• **Exercise**: Transcribe the material verbatim, starting at its first line and stopping once the line containing "culminating event of two" has been given; no picture should appear.

• **Listed entries**:

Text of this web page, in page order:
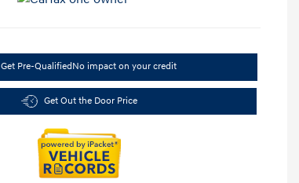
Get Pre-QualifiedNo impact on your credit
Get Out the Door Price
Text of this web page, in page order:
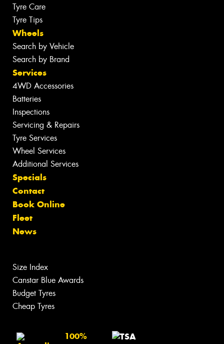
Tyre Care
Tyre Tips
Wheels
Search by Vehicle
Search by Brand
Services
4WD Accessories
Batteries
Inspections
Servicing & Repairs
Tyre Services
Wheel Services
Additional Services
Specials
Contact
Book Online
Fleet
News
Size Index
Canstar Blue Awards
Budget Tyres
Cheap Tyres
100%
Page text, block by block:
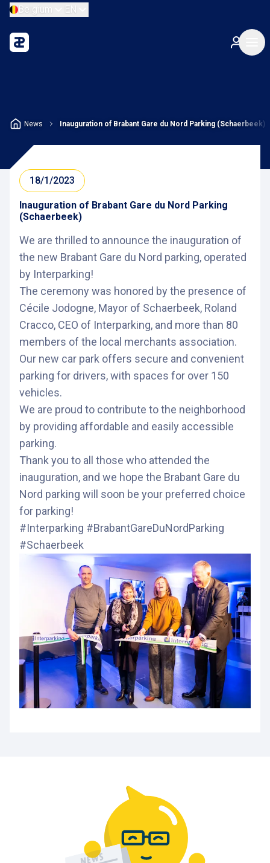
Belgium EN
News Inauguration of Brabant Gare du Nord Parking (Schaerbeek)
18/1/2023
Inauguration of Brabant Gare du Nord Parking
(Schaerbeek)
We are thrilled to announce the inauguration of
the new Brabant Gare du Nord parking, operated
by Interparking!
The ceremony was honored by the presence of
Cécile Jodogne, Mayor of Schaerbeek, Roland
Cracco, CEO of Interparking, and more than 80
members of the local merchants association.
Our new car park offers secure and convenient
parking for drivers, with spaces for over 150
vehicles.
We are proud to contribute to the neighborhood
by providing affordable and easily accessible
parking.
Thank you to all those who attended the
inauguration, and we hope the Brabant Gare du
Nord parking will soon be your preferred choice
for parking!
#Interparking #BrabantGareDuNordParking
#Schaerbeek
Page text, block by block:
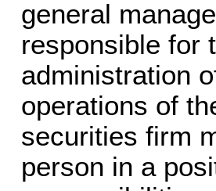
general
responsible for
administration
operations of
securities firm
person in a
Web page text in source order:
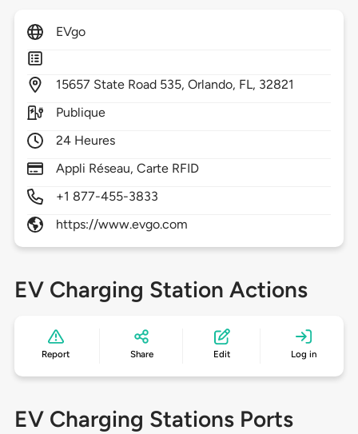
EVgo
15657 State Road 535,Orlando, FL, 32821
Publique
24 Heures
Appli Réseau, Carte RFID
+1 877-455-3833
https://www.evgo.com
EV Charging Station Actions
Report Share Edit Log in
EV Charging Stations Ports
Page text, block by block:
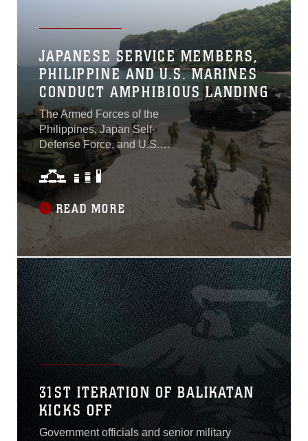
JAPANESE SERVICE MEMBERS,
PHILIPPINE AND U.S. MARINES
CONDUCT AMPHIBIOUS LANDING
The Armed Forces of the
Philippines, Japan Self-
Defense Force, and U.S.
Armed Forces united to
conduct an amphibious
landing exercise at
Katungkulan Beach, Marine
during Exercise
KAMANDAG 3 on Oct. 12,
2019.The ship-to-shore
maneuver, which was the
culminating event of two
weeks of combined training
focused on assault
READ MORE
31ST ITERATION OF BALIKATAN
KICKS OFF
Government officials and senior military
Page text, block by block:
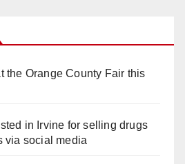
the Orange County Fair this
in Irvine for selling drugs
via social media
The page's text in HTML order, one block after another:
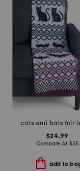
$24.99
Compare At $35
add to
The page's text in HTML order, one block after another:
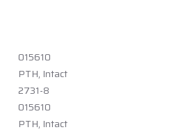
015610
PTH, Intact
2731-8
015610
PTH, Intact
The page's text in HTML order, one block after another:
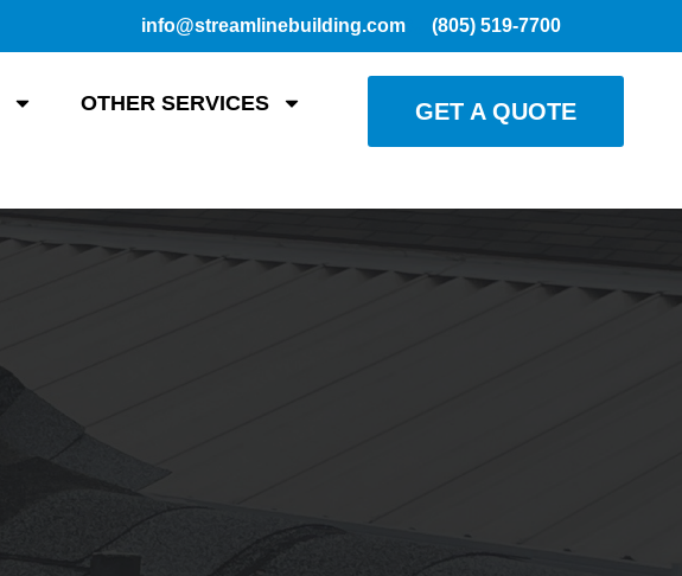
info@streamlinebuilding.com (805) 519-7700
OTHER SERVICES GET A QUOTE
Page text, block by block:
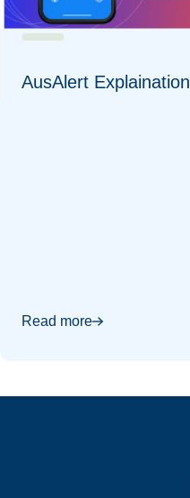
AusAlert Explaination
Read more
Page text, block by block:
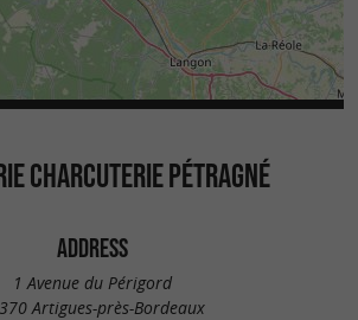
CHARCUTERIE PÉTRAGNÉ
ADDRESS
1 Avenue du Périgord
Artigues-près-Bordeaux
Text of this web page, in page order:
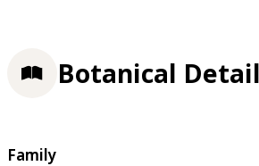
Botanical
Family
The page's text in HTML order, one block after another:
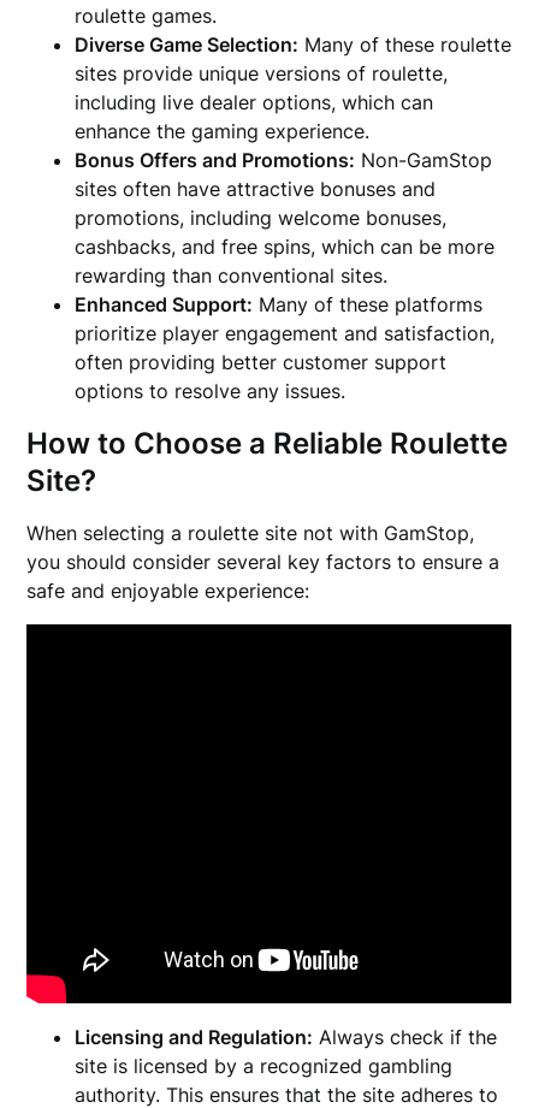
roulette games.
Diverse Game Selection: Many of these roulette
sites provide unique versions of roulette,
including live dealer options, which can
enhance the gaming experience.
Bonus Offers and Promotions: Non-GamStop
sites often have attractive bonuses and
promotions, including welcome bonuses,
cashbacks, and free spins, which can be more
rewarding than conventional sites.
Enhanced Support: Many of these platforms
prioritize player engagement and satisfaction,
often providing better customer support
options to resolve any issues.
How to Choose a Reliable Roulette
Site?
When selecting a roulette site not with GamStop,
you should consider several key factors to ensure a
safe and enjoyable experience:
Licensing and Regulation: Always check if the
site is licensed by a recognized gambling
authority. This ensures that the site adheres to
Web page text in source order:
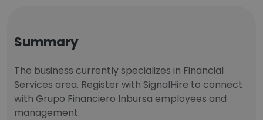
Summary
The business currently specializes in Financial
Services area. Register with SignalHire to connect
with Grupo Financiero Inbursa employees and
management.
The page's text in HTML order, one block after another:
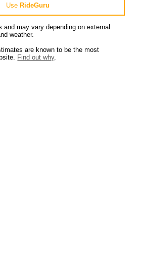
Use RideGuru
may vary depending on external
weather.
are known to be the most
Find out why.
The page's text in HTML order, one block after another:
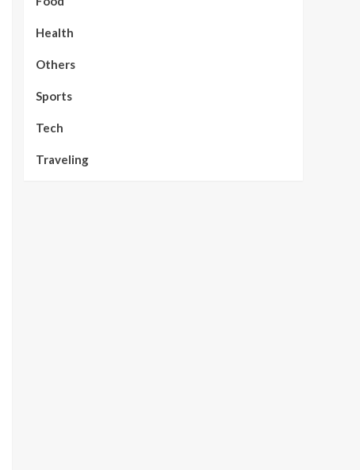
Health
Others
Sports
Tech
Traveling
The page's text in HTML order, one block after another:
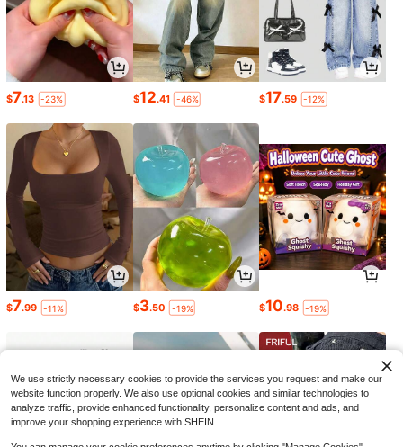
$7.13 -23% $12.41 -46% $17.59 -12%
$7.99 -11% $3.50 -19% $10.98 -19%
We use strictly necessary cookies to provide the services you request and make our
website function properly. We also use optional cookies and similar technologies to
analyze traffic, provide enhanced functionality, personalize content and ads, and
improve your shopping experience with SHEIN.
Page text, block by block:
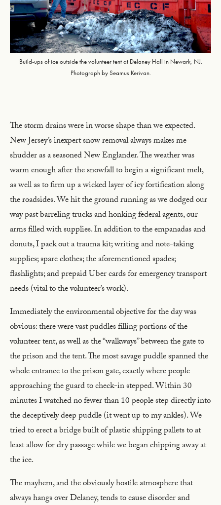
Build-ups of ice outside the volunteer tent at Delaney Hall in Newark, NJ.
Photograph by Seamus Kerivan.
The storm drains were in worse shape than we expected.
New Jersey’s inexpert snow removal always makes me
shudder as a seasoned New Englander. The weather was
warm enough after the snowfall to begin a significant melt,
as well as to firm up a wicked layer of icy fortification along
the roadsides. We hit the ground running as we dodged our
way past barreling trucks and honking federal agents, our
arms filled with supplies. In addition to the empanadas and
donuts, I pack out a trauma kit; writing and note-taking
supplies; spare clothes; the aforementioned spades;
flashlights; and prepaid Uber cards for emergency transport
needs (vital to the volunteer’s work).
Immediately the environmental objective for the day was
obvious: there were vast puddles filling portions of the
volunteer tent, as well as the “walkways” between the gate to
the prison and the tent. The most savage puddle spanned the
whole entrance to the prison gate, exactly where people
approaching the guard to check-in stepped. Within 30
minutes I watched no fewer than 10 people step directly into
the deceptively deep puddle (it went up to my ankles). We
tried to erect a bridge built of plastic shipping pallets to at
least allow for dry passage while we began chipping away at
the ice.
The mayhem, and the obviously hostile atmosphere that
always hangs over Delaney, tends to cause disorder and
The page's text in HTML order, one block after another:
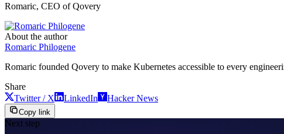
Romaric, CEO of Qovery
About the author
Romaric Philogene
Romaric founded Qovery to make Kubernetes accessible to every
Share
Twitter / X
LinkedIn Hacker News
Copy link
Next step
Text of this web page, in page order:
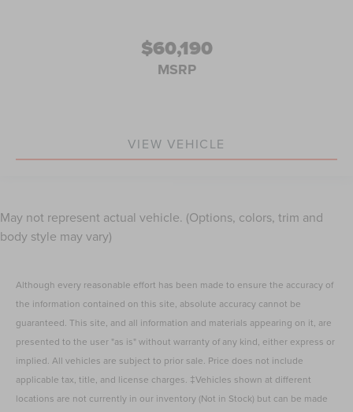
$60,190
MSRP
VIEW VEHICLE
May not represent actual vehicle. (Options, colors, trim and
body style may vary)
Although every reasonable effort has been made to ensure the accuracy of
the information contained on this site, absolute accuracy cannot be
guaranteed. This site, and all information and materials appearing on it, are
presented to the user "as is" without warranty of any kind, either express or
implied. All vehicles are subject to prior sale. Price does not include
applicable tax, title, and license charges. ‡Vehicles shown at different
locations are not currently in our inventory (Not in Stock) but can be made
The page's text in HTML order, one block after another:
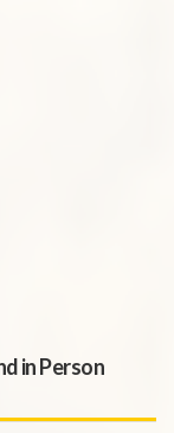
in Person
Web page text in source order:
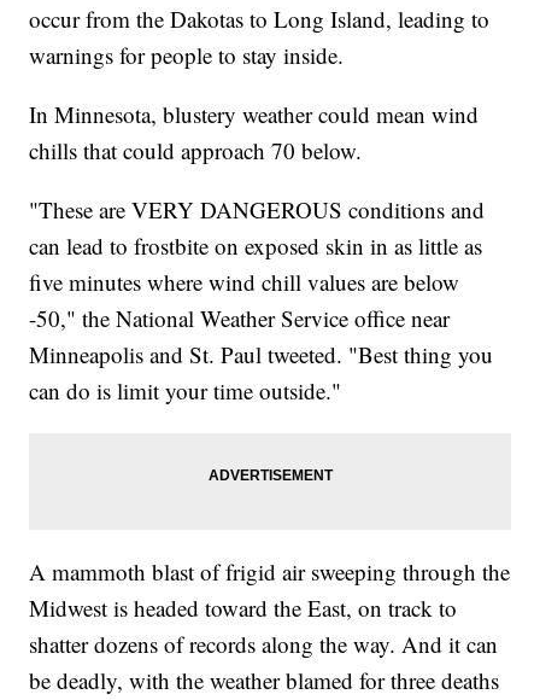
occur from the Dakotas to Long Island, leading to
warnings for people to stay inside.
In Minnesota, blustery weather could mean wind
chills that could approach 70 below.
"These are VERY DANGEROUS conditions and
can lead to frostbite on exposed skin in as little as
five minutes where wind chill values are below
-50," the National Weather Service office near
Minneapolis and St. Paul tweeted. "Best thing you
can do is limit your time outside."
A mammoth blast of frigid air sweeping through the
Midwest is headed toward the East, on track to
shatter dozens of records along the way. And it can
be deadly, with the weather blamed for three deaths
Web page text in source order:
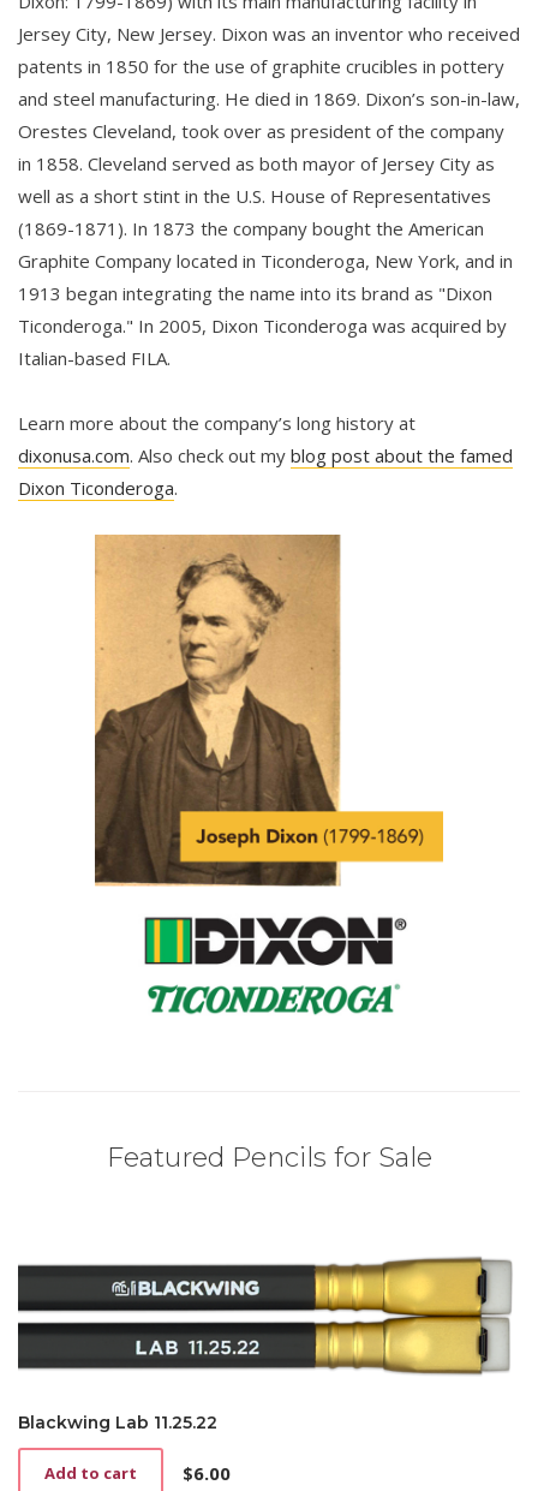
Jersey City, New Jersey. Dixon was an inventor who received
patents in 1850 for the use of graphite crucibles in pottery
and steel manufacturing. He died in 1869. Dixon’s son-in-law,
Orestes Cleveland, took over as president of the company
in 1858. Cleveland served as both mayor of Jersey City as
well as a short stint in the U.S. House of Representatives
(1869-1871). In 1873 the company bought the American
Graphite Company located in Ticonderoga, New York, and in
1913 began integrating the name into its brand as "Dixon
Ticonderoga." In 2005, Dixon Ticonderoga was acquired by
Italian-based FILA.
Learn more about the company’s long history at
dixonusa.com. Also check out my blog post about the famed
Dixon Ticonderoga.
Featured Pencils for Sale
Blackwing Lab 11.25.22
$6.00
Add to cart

• **Result**:
Text of this web page, in page order:
Get Pre-QualifiedNo impact on your credit
Get Out the Door Price
Text of this web page, in page order:
Tyre Care
Tyre Tips
Wheels
Search by Vehicle
Search by Brand
Services
4WD Accessories
Batteries
Inspections
Servicing & Repairs
Tyre Services
Wheel Services
Additional Services
Specials
Contact
Book Online
Fleet
News
Size Index
Canstar Blue Awards
Budget Tyres
Cheap Tyres
100%
Page text, block by block:
Belgium EN
News Inauguration of Brabant Gare du Nord Parking (Schaerbeek)
18/1/2023
Inauguration of Brabant Gare du Nord Parking
(Schaerbeek)
We are thrilled to announce the inauguration of
the new Brabant Gare du Nord parking, operated
by Interparking!
The ceremony was honored by the presence of
Cécile Jodogne, Mayor of Schaerbeek, Roland
Cracco, CEO of Interparking, and more than 80
members of the local merchants association.
Our new car park offers secure and convenient
parking for drivers, with spaces for over 150
vehicles.
We are proud to contribute to the neighborhood
by providing affordable and easily accessible
parking.
Thank you to all those who attended the
inauguration, and we hope the Brabant Gare du
Nord parking will soon be your preferred choice
for parking!
#Interparking #BrabantGareDuNordParking
#Schaerbeek
Page text, block by block:
general
responsible for
administration
operations of
securities firm
person in a
Web page text in source order:
EVgo
15657 State Road 535,Orlando, FL, 32821
Publique
24 Heures
Appli Réseau, Carte RFID
+1 877-455-3833
https://www.evgo.com
EV Charging Station Actions
Report Share Edit Log in
EV Charging Stations Ports
Page text, block by block:
JAPANESE SERVICE MEMBERS,
PHILIPPINE AND U.S. MARINES
CONDUCT AMPHIBIOUS LANDING
The Armed Forces of the
Philippines, Japan Self-
Defense Force, and U.S.
Armed Forces united to
conduct an amphibious
landing exercise at
Katungkulan Beach, Marine
during Exercise
KAMANDAG 3 on Oct. 12,
2019.The ship-to-shore
maneuver, which was the
culminating event of two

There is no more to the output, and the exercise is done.